Crucially, $Q$ must be large “enough”: i.e., it must have “enough” validators to guarantee that no malicious subset of them can learn (or can bias the choice of) $z$. For example, we could assume only 33% of the stake is malicious and require that $Q$ have more stake than that. In an abundance of caution, in Aptos, we require that $Q$ contains $>$ 66% of the stake.

The DKG is parameterized by $\sizeof{Q}$ and by $f$. Since typically in a DKG the same set of validators will deal a secret amongst themselves, $\sizeof{Q}$ and $f$ are typically set to the same value. Otherwise, if $f > \sizeof{Q}$, then the validators in $Q$ which are fewer than required by $f$ could reconstruct the secret, which defeats the point. Or, if $\sizeof{Q} > f$, then you are requiring more validators to contribute than needed for secrecy, since $f < \sizeof{Q}$ can reconstruct.

First, to ensure that $\sizeof{Q}$ is large “enough”, we require that, in the DKG protocol, each validator digitally-sign their dealt PVSS transcript in a domain-separated fashion (part of the domain separator will be the current consensus epoch number). Without such authentication, $Q$ could be filled with transcripts from one malicious validator impersonating the other ones. Therefore, that malicious validator would have full knowledge of the final DKG secret $z$. No es bueno.

Implication: The DKG protocol needs to be carefully crafted to sign the PVSS transcripts. If done right, the validators’ public keys used for consensus signature can be safely reused as signing public keys for the transcript.

Second, we require that PVSS transcripts obtained from $\pvssDeal$ be non-malleable.
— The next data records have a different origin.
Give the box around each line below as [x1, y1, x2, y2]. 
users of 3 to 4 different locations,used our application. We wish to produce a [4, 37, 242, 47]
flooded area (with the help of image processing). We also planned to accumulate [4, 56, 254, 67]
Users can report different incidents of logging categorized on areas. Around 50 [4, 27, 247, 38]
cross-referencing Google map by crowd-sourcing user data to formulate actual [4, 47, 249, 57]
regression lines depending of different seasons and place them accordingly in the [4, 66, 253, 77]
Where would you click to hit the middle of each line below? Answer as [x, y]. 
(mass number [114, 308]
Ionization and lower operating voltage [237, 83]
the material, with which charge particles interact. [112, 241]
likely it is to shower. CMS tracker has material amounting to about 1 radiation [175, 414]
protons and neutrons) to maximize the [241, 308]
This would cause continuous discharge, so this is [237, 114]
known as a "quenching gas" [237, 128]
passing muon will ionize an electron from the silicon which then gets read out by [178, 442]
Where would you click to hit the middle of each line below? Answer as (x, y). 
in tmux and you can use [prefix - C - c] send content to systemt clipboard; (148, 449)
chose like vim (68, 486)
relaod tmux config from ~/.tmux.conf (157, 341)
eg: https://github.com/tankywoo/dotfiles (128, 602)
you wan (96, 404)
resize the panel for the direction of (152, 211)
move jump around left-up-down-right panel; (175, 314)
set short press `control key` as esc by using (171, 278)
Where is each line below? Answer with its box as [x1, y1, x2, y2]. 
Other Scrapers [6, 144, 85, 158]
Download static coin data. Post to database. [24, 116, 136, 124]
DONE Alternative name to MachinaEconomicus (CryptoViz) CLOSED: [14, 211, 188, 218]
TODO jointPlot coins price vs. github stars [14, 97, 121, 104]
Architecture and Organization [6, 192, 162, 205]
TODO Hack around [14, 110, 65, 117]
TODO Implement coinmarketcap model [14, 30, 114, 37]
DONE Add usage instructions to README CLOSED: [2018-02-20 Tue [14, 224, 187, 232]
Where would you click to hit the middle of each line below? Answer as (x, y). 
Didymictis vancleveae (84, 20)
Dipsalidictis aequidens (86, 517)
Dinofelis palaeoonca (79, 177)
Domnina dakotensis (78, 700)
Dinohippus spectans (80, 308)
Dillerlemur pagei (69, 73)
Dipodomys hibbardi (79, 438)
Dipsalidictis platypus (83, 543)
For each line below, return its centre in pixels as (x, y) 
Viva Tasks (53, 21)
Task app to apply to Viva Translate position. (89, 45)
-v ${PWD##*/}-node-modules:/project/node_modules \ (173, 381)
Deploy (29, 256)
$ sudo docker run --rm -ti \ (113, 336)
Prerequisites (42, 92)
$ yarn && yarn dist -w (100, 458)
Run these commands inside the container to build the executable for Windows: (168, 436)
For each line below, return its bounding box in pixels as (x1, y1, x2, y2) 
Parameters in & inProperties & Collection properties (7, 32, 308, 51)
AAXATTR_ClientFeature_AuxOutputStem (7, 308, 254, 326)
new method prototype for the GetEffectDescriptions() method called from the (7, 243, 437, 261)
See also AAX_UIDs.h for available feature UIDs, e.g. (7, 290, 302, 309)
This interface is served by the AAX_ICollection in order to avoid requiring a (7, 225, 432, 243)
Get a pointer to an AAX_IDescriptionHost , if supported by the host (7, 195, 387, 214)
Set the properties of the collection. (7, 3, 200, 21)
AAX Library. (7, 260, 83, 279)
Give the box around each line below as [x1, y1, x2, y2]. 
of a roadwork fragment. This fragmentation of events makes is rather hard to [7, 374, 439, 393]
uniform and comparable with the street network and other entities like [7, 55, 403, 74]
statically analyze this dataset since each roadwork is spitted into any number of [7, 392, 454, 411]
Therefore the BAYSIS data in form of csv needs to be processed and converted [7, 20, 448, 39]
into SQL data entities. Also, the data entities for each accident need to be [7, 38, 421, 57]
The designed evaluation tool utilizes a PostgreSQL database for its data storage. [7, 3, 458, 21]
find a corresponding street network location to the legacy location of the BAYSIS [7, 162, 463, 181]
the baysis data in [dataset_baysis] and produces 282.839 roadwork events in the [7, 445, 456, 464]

To see why this is necessary consider the following scenario:

  • two validators $i$ and $j$ have enough stake to make $Q = \{i,j\}$ large enough
  • $j$ by itself does not have enough stake
  • $i$ deals $z_i \in \F$ and signs the transcript
  • $j$ removes $i$’s signature and mauls $i$’s transcript to deal $-z_i + r$ for some $r\randget\F$ it knows
  • $j$ signs this mauled transcript
    • $\Rightarrow j$ would have full knowledge of the final DKG secret $z = z_i + (- z_i + r) = r$.
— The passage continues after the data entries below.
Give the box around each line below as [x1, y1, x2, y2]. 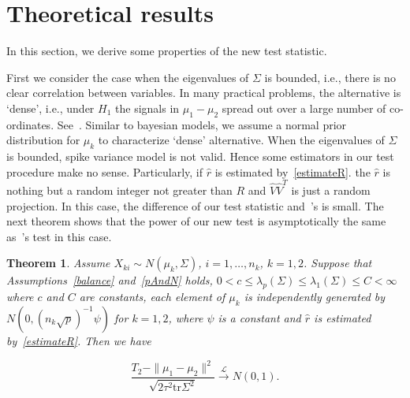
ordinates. [6, 116, 54, 132]
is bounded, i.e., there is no [264, 69, 396, 85]
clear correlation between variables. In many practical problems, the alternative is [6, 84, 401, 101]
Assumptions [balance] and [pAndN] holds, [6, 272, 213, 288]
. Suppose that [304, 255, 372, 271]
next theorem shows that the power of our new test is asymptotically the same [6, 213, 386, 229]
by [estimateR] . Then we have [6, 332, 151, 348]
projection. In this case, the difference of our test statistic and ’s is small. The [6, 197, 384, 214]
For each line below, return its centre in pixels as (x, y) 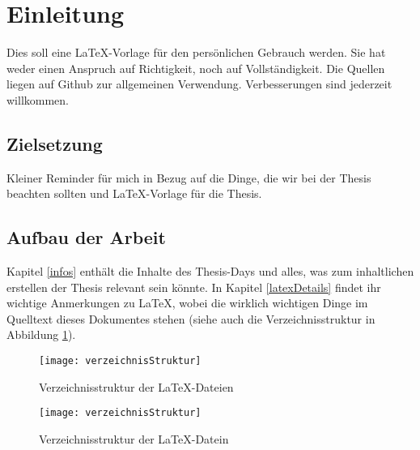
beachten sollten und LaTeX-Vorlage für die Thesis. (134, 193)
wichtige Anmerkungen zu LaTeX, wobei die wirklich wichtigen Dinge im (187, 303)
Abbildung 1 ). (41, 334)
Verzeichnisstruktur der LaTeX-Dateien (136, 386)
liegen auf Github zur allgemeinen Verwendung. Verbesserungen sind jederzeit (199, 84)
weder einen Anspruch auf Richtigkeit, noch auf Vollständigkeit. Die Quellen (196, 68)
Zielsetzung (55, 143)
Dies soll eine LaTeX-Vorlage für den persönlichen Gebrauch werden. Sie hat (196, 52)
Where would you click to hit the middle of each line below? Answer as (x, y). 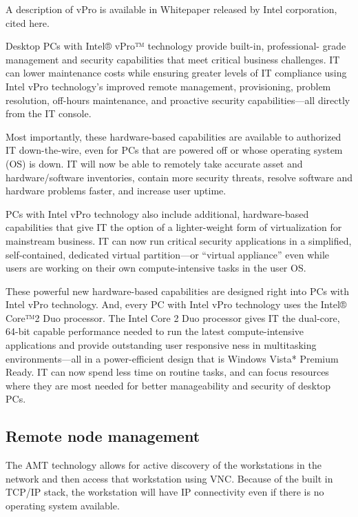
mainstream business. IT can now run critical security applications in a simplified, (179, 240)
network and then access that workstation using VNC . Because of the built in (169, 478)
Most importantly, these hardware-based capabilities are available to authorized (173, 136)
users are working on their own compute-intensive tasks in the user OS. (156, 268)
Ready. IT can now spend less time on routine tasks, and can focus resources (167, 372)
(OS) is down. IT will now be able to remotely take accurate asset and (154, 163)
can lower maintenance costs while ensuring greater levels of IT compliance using (176, 73)
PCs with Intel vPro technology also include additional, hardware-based (157, 213)
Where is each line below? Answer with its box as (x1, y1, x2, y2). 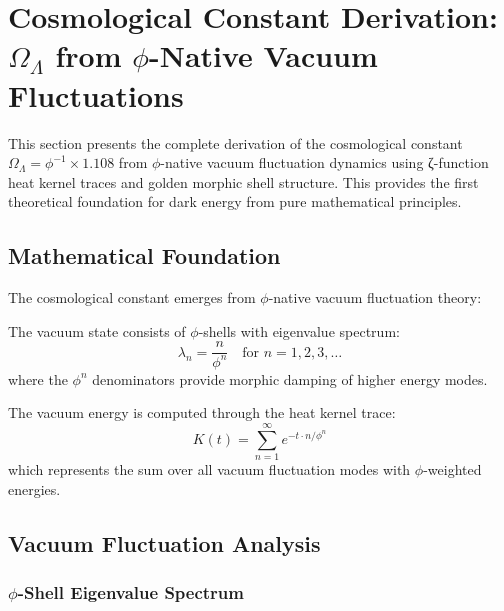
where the (8, 368, 68, 389)
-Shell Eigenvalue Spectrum (17, 579, 244, 604)
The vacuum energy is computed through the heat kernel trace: (8, 402, 396, 423)
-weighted (423, 458, 482, 479)
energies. (8, 478, 61, 499)
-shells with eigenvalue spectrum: (198, 320, 400, 341)
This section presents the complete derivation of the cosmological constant (8, 132, 463, 153)
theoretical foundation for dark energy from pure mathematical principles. (8, 191, 462, 212)
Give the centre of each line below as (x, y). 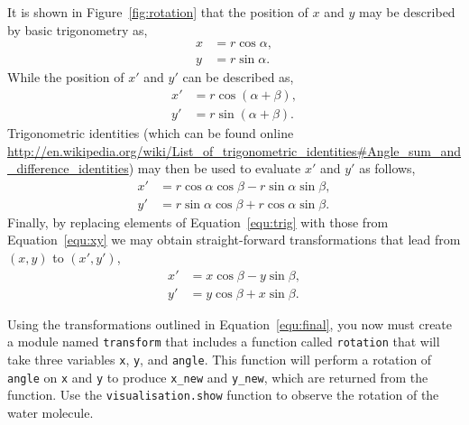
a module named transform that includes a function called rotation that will (224, 342)
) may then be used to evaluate (215, 168)
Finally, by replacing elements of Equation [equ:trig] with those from (198, 222)
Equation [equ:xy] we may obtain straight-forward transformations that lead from (234, 240)
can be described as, (238, 77)
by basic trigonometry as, (78, 29)
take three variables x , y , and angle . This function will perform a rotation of (220, 359)
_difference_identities (68, 168)
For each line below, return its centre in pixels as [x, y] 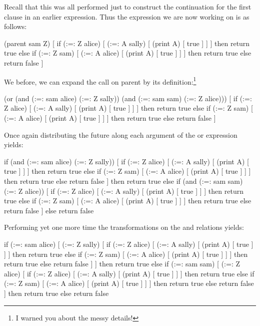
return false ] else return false [49, 210]
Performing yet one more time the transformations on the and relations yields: [124, 227]
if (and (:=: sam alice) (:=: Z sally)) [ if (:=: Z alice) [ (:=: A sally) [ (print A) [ [126, 161]
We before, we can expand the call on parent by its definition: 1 [100, 81]
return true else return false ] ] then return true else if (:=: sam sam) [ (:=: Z [122, 264]
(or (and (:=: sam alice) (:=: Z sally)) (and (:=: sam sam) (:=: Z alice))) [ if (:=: [128, 98]
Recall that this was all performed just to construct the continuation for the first [128, 7]
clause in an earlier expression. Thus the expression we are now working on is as [127, 16]
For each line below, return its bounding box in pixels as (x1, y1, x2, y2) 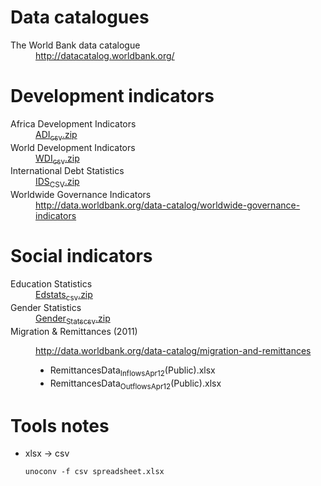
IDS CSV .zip (35, 176, 80, 190)
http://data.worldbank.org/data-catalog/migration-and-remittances (35, 344, 312, 356)
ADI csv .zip (35, 128, 78, 143)
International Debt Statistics (10, 165, 125, 177)
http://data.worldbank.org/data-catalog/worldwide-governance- (35, 199, 301, 211)
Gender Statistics (10, 302, 82, 313)
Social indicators (10, 245, 153, 268)
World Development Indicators (10, 141, 136, 153)

Implication: The PVSS transcript will include a zero-knowledge signature of knowledge (ZKSoK) of the dealt secret $z_i$ over the signing public key used to sign the transcript. This way, the dealt secret cannot be mauled without rendering the transcript invalid. Furthermore, nor can validator $j$ bias the final DKG secret $z$ by appropriating validator $i$’s transcript as their own (i.e., by stripping validator $i$’s signature from the transcript and adding their own).

Non-malleable weighted PVSS algorithms

Notation:

  • Let $\term{n}$ denote the number of players
  • Let $\term{\maxTotalWeight}$ denote the maximum total weight $\Leftrightarrow$ maximum # of shares that we will ever want to deal in the PVSS
  • Let $\term{\ell}$ denote the chunk bit-size (e.g., $\ell=32$ for 32-bit chunks)
  • Let $\term{m} = \ceil{\log_2{\sizeof{\F}} / \ell}$ denote the number of chunks per share
  • Let $\term{B}\bydef 2^\ell$ denote the maximum value of a chunk (e.g., $B=2^{32}$ for 32-bit chunks)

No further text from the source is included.